§ **WHAT THE TASK REQUIRES**
Pick out each line in these entries that contains the string "префикс".

Stored dataset items
....................

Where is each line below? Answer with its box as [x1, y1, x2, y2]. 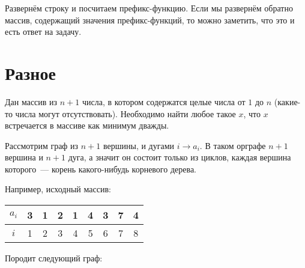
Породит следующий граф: [5, 252, 103, 264]
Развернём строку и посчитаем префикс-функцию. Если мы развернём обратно [5, 2, 293, 14]
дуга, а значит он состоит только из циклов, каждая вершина [68, 151, 291, 163]
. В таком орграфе [199, 139, 266, 151]
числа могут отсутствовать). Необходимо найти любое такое [15, 107, 236, 120]
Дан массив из [5, 95, 58, 108]
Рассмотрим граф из [5, 139, 79, 151]
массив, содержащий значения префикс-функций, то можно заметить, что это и [5, 13, 295, 26]
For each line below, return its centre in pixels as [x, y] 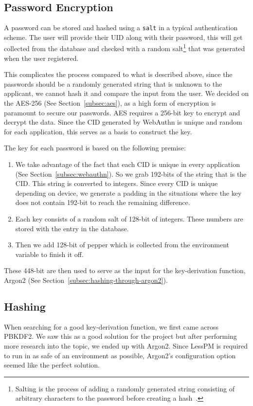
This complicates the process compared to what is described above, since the [118, 74]
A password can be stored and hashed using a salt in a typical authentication [121, 28]
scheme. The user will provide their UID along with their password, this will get [123, 37]
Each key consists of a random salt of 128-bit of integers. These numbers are [129, 219]
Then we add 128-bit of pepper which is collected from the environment [122, 245]
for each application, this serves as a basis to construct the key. [98, 131]
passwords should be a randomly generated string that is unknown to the [113, 83]
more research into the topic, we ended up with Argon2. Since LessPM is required [126, 345]
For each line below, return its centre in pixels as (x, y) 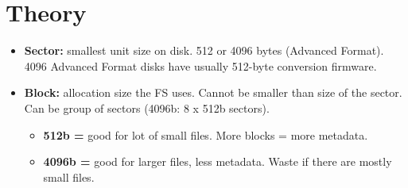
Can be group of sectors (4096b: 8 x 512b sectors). (147, 107)
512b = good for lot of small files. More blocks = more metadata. (206, 134)
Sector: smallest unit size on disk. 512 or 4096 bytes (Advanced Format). (204, 50)
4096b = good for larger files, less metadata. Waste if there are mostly (218, 161)
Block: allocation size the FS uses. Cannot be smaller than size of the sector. (213, 92)
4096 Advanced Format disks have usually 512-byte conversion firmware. (200, 65)
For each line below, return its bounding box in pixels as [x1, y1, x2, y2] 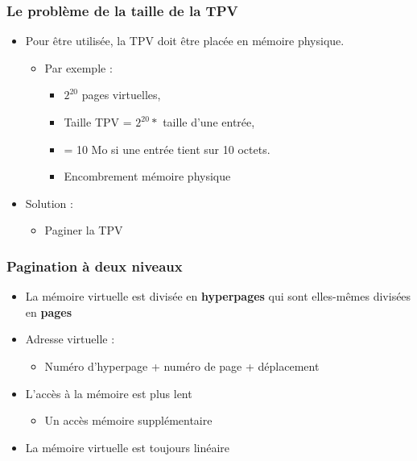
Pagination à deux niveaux [6, 255, 183, 276]
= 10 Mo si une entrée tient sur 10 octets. [64, 140, 270, 157]
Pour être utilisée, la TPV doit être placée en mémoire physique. [25, 32, 345, 49]
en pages [25, 303, 72, 320]
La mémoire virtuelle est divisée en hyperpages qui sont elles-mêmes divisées [25, 288, 411, 305]
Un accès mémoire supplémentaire [44, 412, 213, 429]
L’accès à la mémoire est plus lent [25, 384, 192, 401]
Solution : [25, 194, 73, 211]
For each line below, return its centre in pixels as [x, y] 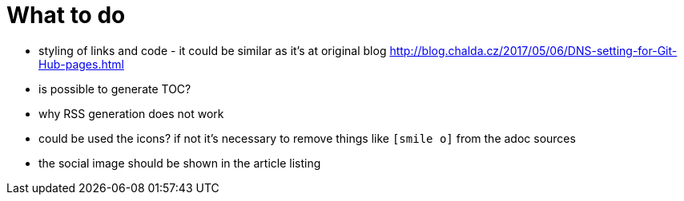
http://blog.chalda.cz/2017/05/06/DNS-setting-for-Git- [533, 50]
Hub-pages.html [81, 64]
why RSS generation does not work [131, 113]
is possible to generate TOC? [115, 89]
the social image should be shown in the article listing [180, 163]
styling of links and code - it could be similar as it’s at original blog [213, 50]
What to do [66, 15]
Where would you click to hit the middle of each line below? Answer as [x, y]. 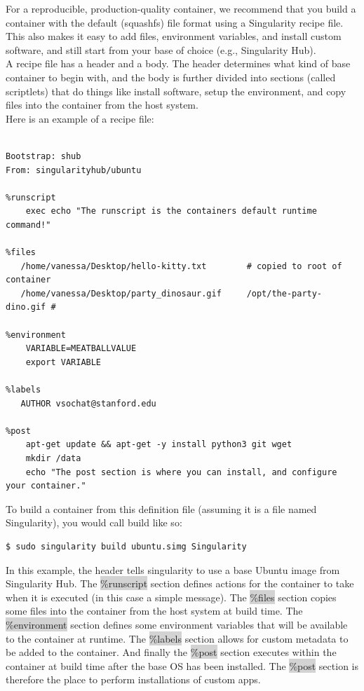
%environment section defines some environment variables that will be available [177, 624]
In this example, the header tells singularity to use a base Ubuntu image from [173, 569]
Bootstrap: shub [43, 156]
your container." [46, 486]
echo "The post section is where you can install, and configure [181, 472]
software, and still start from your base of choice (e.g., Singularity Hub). [161, 49]
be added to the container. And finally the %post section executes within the [171, 652]
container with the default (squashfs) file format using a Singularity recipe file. [175, 22]
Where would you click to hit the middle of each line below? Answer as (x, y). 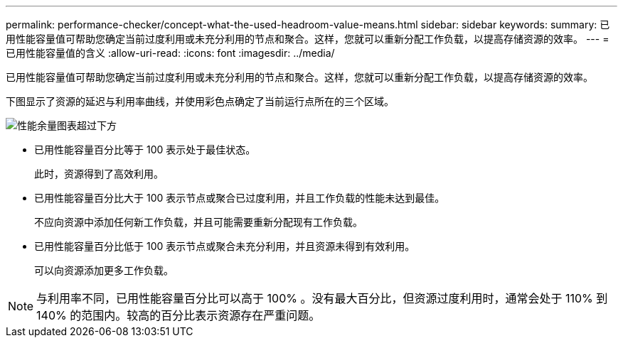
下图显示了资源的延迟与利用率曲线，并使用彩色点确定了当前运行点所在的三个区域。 (200, 101)
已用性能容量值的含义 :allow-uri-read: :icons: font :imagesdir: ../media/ (170, 53)
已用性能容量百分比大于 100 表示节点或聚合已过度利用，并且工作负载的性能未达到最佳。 (240, 198)
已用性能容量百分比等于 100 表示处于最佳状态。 (145, 149)
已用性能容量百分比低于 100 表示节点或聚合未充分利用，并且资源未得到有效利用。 (225, 246)
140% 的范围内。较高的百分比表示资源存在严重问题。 (179, 315)
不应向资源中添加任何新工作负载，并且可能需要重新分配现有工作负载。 (198, 222)
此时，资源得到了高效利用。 (99, 174)
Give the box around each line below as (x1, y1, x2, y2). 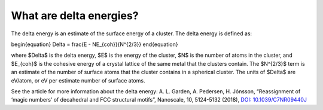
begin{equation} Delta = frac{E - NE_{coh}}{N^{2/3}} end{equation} (11, 41, 178, 48)
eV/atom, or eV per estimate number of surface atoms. (11, 77, 145, 84)
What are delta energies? (11, 9, 139, 22)

....................

§ **SOLUTION**
Развернём строку и посчитаем префикс-функцию. Если мы развернём обратно [5, 2, 293, 14]
массив, содержащий значения префикс-функций, то можно заметить, что это и [5, 13, 295, 26]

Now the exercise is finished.